Tradycyjne maski wywodzą się z komedii delll'arte: służąca Columbina, Arlekin, Dottore, Pantalone. Maska Dottore z charakterystycznym długim nosem ma swoje korzenie z okresu epidemii dżumy. Lekarze chcąc uniknąć zarażenia zakładali na twarz maski z dziobem wypełnionym ziołami.

Najważniejsze zabytki Wenecji, których nie powinniśmy ominąć to:

 

- Bazylika i Plac św. Marka

- dzwonnica św. Marka na którą musimy wjechać

- wieża Zegarowa

- Pałac Dożów, Most Westchnień i więzienie

- rejs vaporreto po Wielkim Kanale

- most Rialto

- Arsenał

 

Do głównych atrakcji należy również rejs gondolą, który zwykle trwa od 30 do 45 minut. Rejs prywatny kosztuje 80 Euro i na pokład zabieranych jest 5 osób (16 Euro od osoby). Jeżeli jesteście w małej grupce to zwykle na przystaniach gondol oczekują samotne pary, które szukają chętnych do utworzenia 5-osobowej grupy aby zaoszczędzić na kosztach. Można zarezerwować również 30 minutowy rejs grupowy dla 6 osób ale wtedy koszt wyniesie 30 Euro od osoby i rejsy odbywają się tylko poza godzinami szczytu.
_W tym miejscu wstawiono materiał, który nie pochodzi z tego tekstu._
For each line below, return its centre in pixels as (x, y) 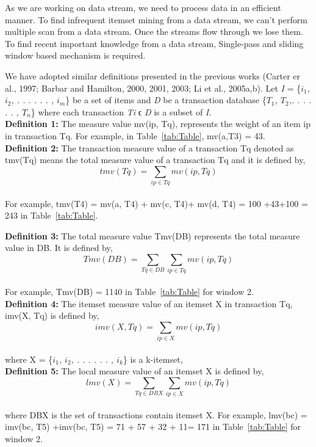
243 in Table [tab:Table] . (52, 215)
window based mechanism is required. (75, 55)
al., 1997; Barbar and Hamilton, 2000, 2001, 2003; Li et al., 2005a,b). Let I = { (153, 88)
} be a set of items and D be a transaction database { (166, 100)
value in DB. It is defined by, (59, 248)
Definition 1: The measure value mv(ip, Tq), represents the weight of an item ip (158, 124)
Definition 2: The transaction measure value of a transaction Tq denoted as (149, 147)
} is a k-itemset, (153, 359)
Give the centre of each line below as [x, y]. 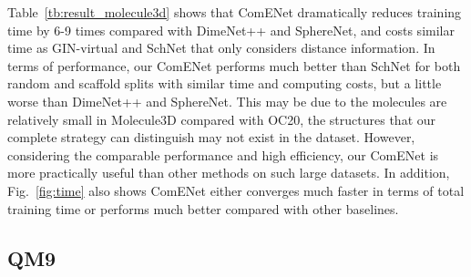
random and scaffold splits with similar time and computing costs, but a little [225, 83]
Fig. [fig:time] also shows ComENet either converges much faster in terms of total [236, 190]
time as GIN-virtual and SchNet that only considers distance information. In [221, 48]
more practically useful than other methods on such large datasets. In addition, [229, 173]
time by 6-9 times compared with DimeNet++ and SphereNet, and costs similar [231, 30]
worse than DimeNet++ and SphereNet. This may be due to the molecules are [227, 101]
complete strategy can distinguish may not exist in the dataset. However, [211, 137]
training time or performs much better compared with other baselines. [203, 208]
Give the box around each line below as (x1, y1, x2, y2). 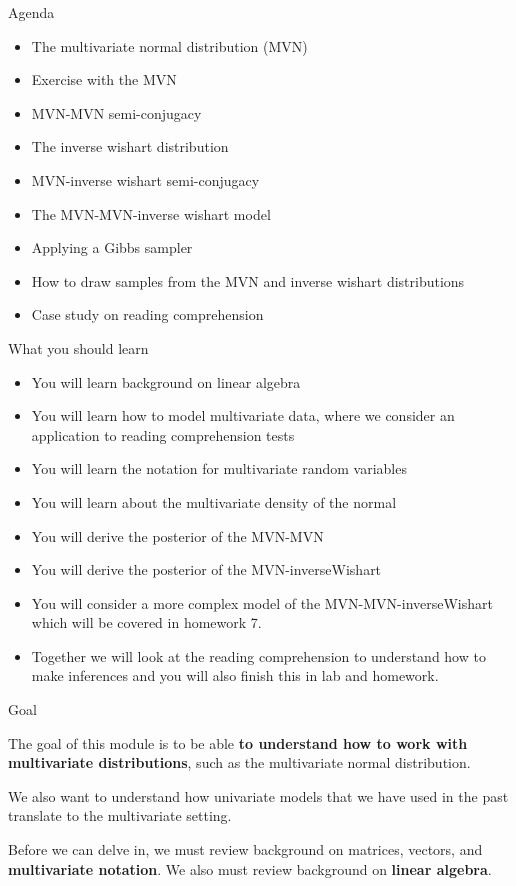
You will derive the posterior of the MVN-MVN (31, 525, 324, 546)
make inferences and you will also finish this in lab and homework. (31, 665, 439, 686)
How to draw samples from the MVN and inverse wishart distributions (31, 270, 465, 291)
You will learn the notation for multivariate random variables (31, 458, 407, 479)
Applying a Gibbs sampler (31, 237, 193, 258)
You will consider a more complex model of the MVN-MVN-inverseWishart (31, 592, 493, 613)
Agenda (8, 2, 55, 22)
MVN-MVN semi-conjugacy (31, 102, 202, 123)
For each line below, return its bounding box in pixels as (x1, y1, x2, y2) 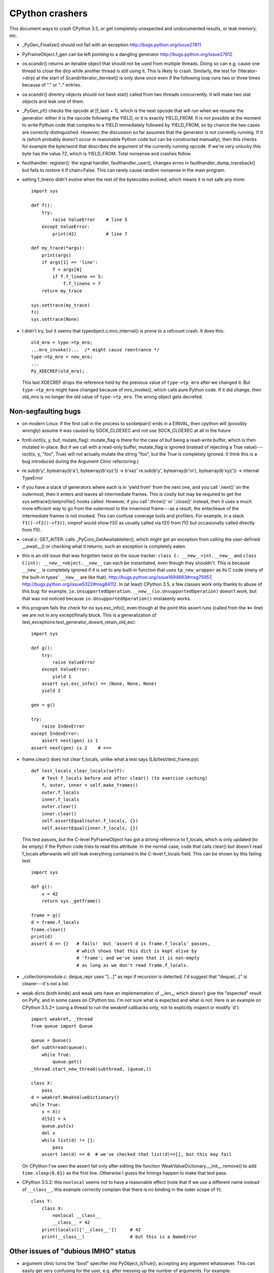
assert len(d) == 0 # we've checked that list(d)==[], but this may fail (41, 1151, 232, 1157)
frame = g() (31, 912, 61, 918)
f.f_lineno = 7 (63, 281, 101, 287)
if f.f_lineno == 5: (52, 274, 104, 280)
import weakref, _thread (31, 1016, 93, 1022)
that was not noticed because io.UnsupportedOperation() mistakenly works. (22, 595, 191, 601)
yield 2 (41, 688, 61, 694)
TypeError (22, 475, 43, 481)
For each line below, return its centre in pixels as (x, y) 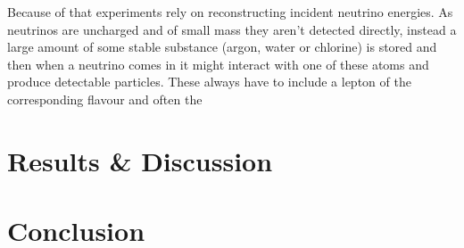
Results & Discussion (140, 160)
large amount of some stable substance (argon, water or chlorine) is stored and (222, 47)
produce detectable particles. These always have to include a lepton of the (209, 82)
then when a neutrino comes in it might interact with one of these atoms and (218, 64)
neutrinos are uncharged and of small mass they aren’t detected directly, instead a (232, 29)
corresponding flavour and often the (105, 99)
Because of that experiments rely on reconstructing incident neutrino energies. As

Dysponując kilkoma dniami nie musimy szczegółowo rozplanować zwiedzania. Włócząc się wzdłuż kanałów i tak trafimy do wszystkich najciekawszych miejsc. Warto zarezerwować trochę czasu na wizytę na wyspach Murano i Burano. Koniecznie trzeba dotrzeć do portu i arsenału na końcu wyspy, gdzie jest zwykle dużo mniej turystów i można odpocząć od zgiełku.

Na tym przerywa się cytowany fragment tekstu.